— What you should do —
When you reach the line containing "An automation places them in the retirement" in the data below, begin returning lines exactly as written, and stop once the line containing "This system transforms your firm’s growth" has been returned.
Data supplied below:
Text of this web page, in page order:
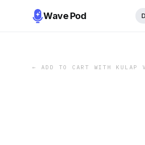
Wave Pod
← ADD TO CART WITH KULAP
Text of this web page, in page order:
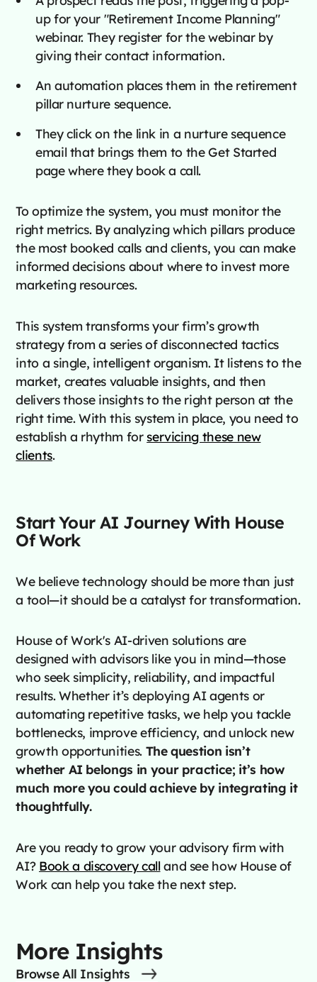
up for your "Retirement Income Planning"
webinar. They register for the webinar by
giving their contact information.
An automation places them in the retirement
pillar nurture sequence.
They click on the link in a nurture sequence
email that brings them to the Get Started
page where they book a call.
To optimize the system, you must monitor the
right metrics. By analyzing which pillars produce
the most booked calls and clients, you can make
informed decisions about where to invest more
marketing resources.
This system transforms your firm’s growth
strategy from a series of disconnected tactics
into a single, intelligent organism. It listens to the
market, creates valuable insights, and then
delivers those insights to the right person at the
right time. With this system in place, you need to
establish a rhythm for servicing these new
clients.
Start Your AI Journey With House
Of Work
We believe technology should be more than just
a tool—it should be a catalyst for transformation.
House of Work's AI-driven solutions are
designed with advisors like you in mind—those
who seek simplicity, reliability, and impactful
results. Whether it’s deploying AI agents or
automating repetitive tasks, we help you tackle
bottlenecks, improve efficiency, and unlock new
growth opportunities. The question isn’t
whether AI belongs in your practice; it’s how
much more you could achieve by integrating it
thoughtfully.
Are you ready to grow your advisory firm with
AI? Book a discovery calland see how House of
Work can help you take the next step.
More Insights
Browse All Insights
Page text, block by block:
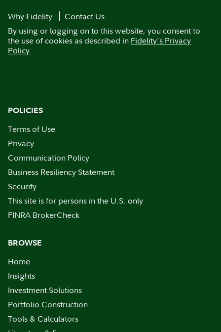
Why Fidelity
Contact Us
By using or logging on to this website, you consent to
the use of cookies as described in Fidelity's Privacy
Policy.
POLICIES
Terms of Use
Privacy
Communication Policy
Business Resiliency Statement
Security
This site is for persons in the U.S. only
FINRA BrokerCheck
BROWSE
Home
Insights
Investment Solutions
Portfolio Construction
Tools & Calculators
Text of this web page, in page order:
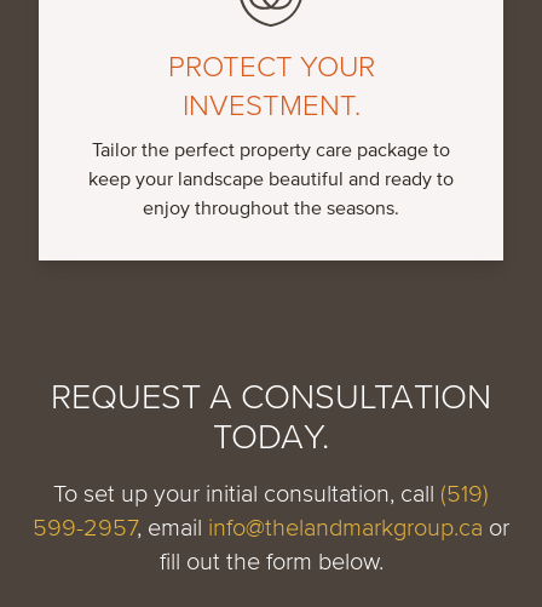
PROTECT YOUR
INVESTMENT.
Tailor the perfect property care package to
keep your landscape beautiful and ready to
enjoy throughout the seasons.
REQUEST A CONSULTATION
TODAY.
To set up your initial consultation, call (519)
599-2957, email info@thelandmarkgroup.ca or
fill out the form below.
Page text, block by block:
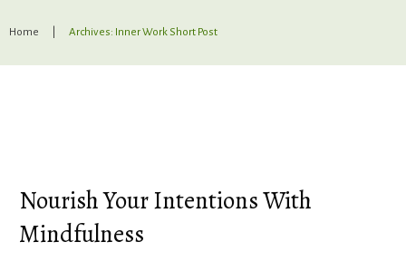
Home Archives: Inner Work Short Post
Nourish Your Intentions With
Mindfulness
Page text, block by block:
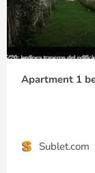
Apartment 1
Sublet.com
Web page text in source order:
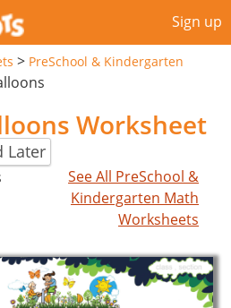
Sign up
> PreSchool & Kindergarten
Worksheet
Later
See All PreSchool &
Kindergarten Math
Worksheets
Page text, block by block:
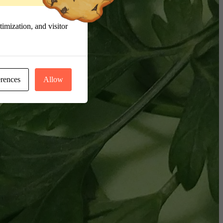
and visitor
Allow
End of Data supplied.
— Exercise output —
An automation places them in the retirement
pillar nurture sequence.
They click on the link in a nurture sequence
email that brings them to the Get Started
page where they book a call.
To optimize the system, you must monitor the
right metrics. By analyzing which pillars produce
the most booked calls and clients, you can make
informed decisions about where to invest more
marketing resources.
This system transforms your firm’s growth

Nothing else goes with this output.